**Problem statement:** Set down every record below exactly as written, but leave out the pictures.

----------------

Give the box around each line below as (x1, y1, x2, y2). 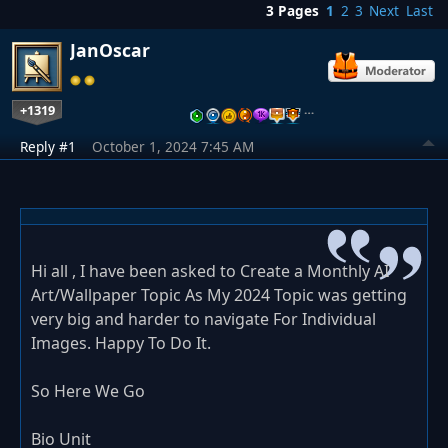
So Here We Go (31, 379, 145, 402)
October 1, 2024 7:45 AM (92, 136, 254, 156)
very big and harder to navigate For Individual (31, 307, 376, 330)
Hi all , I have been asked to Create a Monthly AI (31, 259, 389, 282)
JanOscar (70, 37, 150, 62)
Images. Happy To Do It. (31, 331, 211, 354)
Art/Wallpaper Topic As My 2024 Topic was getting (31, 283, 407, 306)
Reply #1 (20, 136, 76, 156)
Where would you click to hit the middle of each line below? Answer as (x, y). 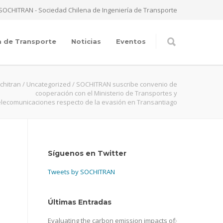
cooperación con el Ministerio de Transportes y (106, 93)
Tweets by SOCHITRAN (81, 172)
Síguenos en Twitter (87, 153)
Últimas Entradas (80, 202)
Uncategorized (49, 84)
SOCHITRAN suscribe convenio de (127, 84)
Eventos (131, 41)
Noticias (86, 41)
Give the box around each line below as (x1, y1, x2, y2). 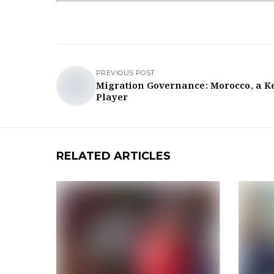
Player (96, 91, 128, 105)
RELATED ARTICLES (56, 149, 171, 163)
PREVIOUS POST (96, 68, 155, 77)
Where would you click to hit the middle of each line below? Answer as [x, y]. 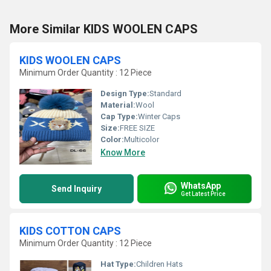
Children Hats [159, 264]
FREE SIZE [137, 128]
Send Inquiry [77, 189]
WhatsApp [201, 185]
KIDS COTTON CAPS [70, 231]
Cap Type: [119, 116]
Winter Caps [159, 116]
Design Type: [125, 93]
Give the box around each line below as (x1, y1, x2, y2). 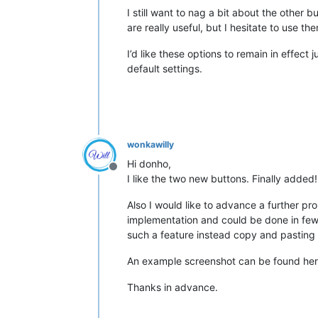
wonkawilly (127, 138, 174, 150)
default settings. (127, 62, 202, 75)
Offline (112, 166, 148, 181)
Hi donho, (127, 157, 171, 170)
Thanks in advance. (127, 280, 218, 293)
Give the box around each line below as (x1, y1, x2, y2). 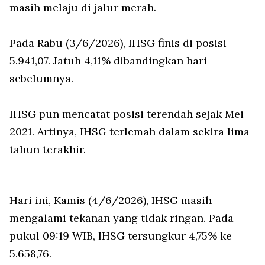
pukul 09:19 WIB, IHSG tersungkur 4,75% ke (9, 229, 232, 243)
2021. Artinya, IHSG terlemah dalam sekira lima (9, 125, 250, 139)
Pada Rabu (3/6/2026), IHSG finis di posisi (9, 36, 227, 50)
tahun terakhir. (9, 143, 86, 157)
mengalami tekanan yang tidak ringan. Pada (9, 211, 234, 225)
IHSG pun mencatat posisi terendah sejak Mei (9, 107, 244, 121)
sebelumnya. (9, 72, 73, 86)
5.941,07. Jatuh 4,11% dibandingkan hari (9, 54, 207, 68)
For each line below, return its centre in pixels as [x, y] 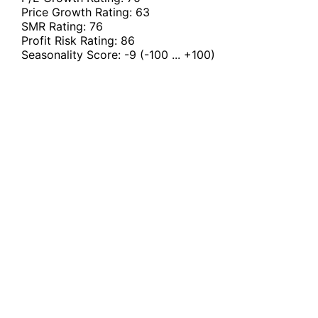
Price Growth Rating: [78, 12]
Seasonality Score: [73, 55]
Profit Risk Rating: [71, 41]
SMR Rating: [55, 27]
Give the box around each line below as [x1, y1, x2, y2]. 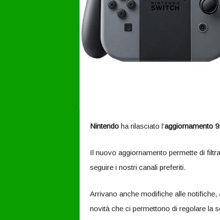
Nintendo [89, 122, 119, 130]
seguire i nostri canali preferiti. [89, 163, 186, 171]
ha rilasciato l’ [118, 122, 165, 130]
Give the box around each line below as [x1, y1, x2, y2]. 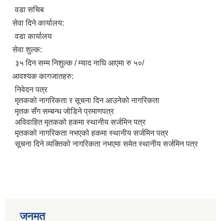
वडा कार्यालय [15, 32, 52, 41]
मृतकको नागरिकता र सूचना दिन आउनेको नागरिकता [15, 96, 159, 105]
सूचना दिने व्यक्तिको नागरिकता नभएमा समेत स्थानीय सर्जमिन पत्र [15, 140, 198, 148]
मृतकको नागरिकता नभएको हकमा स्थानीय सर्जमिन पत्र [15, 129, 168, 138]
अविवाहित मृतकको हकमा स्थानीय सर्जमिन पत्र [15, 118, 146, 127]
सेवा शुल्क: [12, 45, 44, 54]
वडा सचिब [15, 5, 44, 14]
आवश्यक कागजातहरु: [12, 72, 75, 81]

----------------

**Response:**
Give the box around each line below as (x1, y1, x2, y2). 
So Here We Go (31, 379, 145, 402)
October 1, 2024 7:45 AM (92, 136, 254, 156)
very big and harder to navigate For Individual (31, 307, 376, 330)
Hi all , I have been asked to Create a Monthly AI (31, 259, 389, 282)
JanOscar (70, 37, 150, 62)
Images. Happy To Do It. (31, 331, 211, 354)
Art/Wallpaper Topic As My 2024 Topic was getting (31, 283, 407, 306)
Reply #1 (20, 136, 76, 156)
Where would you click to hit the middle of each line below? Answer as (x, y). 
cooperación con el Ministerio de Transportes y (106, 93)
Tweets by SOCHITRAN (81, 172)
Síguenos en Twitter (87, 153)
Últimas Entradas (80, 202)
Uncategorized (49, 84)
SOCHITRAN suscribe convenio de (127, 84)
Eventos (131, 41)
Noticias (86, 41)
Give the box around each line below as (x1, y1, x2, y2). 
Player (96, 91, 128, 105)
RELATED ARTICLES (56, 149, 171, 163)
PREVIOUS POST (96, 68, 155, 77)
Where would you click to hit the middle of each line below? Answer as [x, y]. 
Children Hats [159, 264]
FREE SIZE [137, 128]
Send Inquiry [77, 189]
WhatsApp [201, 185]
KIDS COTTON CAPS [70, 231]
Cap Type: [119, 116]
Winter Caps [159, 116]
Design Type: [125, 93]
Give the box around each line below as (x1, y1, x2, y2). 
wonkawilly (127, 138, 174, 150)
default settings. (127, 62, 202, 75)
Offline (112, 166, 148, 181)
Hi donho, (127, 157, 171, 170)
Thanks in advance. (127, 280, 218, 293)
Give the box around each line below as (x1, y1, x2, y2). 
pukul 09:19 WIB, IHSG tersungkur 4,75% ke (9, 229, 232, 243)
2021. Artinya, IHSG terlemah dalam sekira lima (9, 125, 250, 139)
Pada Rabu (3/6/2026), IHSG finis di posisi (9, 36, 227, 50)
tahun terakhir. (9, 143, 86, 157)
mengalami tekanan yang tidak ringan. Pada (9, 211, 234, 225)
IHSG pun mencatat posisi terendah sejak Mei (9, 107, 244, 121)
sebelumnya. (9, 72, 73, 86)
5.941,07. Jatuh 4,11% dibandingkan hari (9, 54, 207, 68)
For each line below, return its centre in pixels as [x, y] 
Price Growth Rating: [78, 12]
Seasonality Score: [73, 55]
Profit Risk Rating: [71, 41]
SMR Rating: [55, 27]
Give the box around each line below as [x1, y1, x2, y2]. 
Nintendo [89, 122, 119, 130]
seguire i nostri canali preferiti. [89, 163, 186, 171]
ha rilasciato l’ [118, 122, 165, 130]
Give the box around each line below as [x1, y1, x2, y2]. 
वडा कार्यालय [15, 32, 52, 41]
मृतकको नागरिकता र सूचना दिन आउनेको नागरिकता [15, 96, 159, 105]
सूचना दिने व्यक्तिको नागरिकता नभएमा समेत स्थानीय सर्जमिन पत्र [15, 140, 198, 148]
मृतकको नागरिकता नभएको हकमा स्थानीय सर्जमिन पत्र [15, 129, 168, 138]
अविवाहित मृतकको हकमा स्थानीय सर्जमिन पत्र [15, 118, 146, 127]
सेवा शुल्क: [12, 45, 44, 54]
वडा सचिब [15, 5, 44, 14]
आवश्यक कागजातहरु: [12, 72, 75, 81]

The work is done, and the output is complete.